** Opening Data under study block **

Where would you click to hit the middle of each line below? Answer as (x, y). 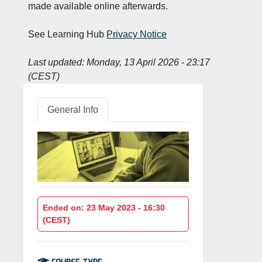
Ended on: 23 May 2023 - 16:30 (104, 208)
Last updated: (56, 62)
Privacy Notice (137, 34)
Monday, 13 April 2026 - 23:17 (147, 62)
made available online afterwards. (98, 6)
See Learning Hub (67, 34)
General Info (73, 110)
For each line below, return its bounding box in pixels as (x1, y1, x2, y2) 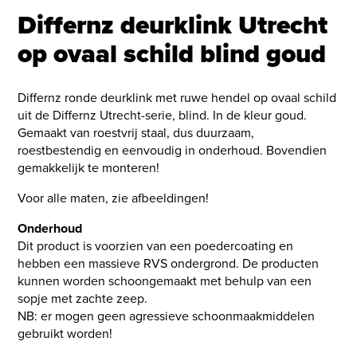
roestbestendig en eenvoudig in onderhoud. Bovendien (18, 140, 328, 159)
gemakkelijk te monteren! (18, 158, 160, 177)
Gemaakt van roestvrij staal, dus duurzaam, (18, 123, 255, 142)
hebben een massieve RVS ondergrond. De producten (18, 253, 320, 273)
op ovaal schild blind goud (18, 34, 327, 73)
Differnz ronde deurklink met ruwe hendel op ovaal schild (18, 88, 337, 107)
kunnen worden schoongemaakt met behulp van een (18, 271, 312, 290)
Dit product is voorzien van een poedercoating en (18, 236, 294, 255)
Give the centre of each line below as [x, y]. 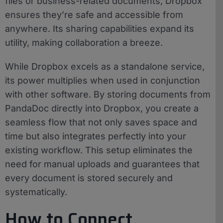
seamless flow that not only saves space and [101, 122]
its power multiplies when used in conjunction [103, 80]
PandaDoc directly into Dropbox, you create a [102, 108]
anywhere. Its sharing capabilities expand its [100, 28]
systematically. [36, 192]
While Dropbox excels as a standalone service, [105, 66]
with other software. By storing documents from [108, 94]
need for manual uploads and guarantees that [102, 164]
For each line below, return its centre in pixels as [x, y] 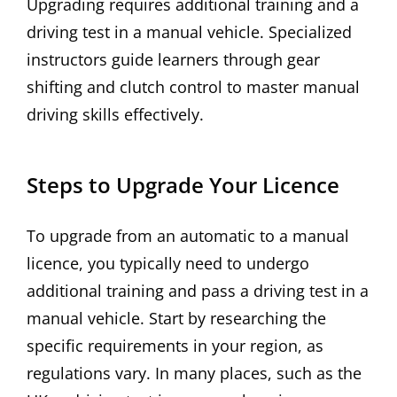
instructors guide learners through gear [173, 60]
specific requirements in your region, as [175, 345]
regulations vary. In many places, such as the [194, 373]
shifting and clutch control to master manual [193, 87]
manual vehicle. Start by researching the [176, 318]
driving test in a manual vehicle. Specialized [189, 32]
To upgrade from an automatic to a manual [188, 235]
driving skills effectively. [115, 115]
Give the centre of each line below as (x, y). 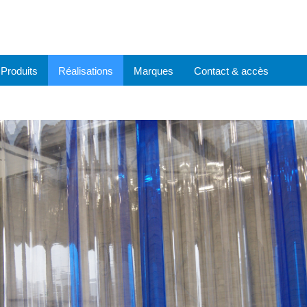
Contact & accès (231, 71)
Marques (153, 71)
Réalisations (86, 71)
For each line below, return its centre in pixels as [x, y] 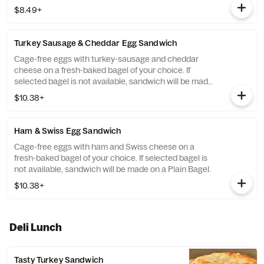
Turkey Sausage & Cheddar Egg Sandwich [96, 43]
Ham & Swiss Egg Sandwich [68, 131]
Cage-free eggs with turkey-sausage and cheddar [106, 59]
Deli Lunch [36, 227]
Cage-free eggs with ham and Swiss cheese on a [104, 147]
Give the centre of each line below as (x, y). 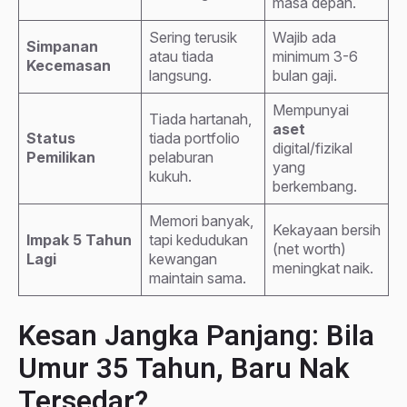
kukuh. (170, 177)
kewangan (183, 259)
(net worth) (309, 249)
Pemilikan (61, 158)
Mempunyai (311, 110)
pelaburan (181, 158)
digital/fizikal (313, 149)
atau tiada (181, 57)
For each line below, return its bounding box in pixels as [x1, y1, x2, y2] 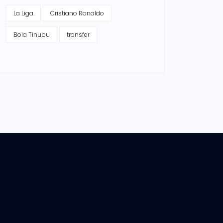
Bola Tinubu [13, 30, 50, 39]
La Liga [13, 9, 33, 17]
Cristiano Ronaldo [50, 9, 104, 17]
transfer [67, 30, 90, 39]
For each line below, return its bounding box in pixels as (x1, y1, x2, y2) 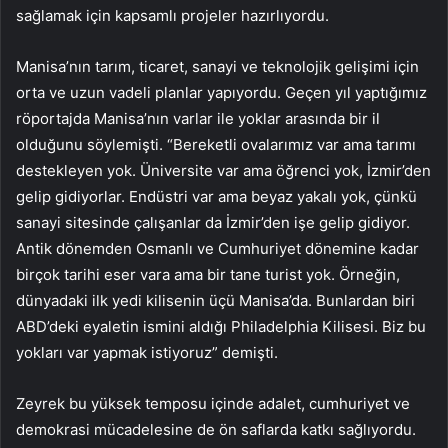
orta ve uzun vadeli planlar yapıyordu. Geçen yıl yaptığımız (16, 83, 427, 103)
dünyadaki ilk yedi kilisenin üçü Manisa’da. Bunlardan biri (16, 291, 415, 311)
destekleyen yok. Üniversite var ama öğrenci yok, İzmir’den (16, 161, 431, 181)
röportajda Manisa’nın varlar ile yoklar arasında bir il (16, 109, 380, 129)
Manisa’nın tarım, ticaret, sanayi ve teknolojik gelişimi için (16, 57, 419, 77)
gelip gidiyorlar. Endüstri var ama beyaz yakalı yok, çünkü (16, 187, 417, 207)
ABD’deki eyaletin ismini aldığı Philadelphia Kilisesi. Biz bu (16, 317, 426, 337)
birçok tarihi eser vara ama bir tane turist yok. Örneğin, (16, 265, 400, 285)
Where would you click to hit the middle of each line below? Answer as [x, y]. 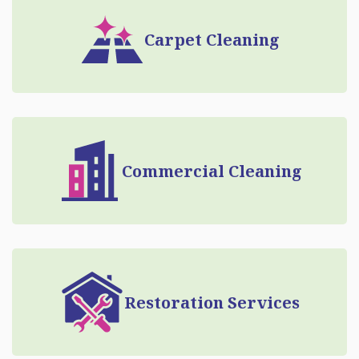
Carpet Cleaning [212, 39]
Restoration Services [212, 302]
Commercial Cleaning [212, 171]
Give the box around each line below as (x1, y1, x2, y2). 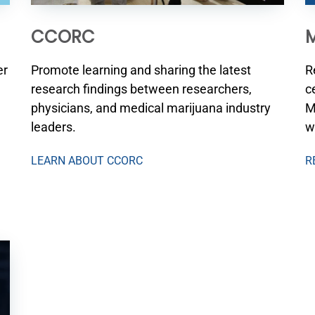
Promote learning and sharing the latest (30, 63, 251, 78)
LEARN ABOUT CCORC (30, 154, 143, 168)
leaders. (30, 120, 76, 135)
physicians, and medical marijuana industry (30, 101, 271, 116)
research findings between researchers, (30, 82, 252, 97)
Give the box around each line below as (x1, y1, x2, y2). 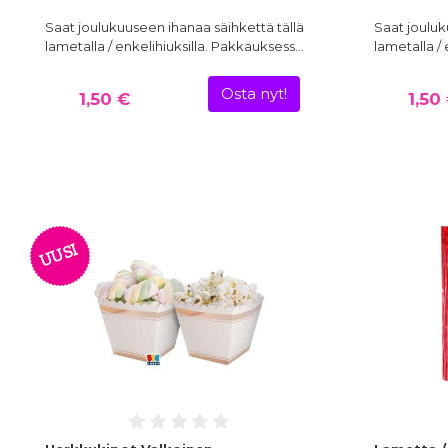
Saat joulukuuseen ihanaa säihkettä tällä (45, 19, 304, 36)
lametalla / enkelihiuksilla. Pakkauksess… (45, 38, 304, 55)
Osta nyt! (220, 85, 287, 104)
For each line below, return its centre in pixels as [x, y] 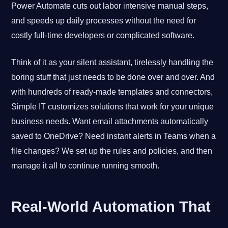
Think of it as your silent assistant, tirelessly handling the [112, 62]
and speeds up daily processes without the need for [104, 20]
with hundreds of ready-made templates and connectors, [112, 92]
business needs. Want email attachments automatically [110, 121]
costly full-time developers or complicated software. [103, 35]
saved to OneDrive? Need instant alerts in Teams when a [114, 136]
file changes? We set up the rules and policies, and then [112, 151]
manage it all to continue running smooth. [85, 165]
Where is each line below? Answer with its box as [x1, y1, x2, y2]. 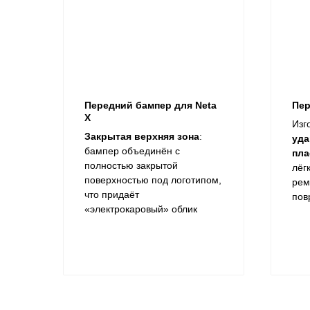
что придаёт [84, 189, 139, 201]
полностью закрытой [84, 160, 178, 172]
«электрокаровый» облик [84, 203, 197, 215]
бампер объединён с [84, 145, 180, 157]
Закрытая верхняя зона [84, 131, 199, 143]
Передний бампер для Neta [84, 100, 217, 111]
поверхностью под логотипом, [84, 174, 221, 186]

** Closing Data under study block **

> Your goal: Starting at the first line of the data, set down each line exactly until you have copied the line with "See Learning Hub (67, 34)", but leave the pictures out.

> Answer for the task:
Where would you click to hit the middle of each line below? Answer as (x, y). 
Ended on: 23 May 2023 - 16:30 (104, 208)
Last updated: (56, 62)
Privacy Notice (137, 34)
Monday, 13 April 2026 - 23:17 (147, 62)
made available online afterwards. (98, 6)
See Learning Hub (67, 34)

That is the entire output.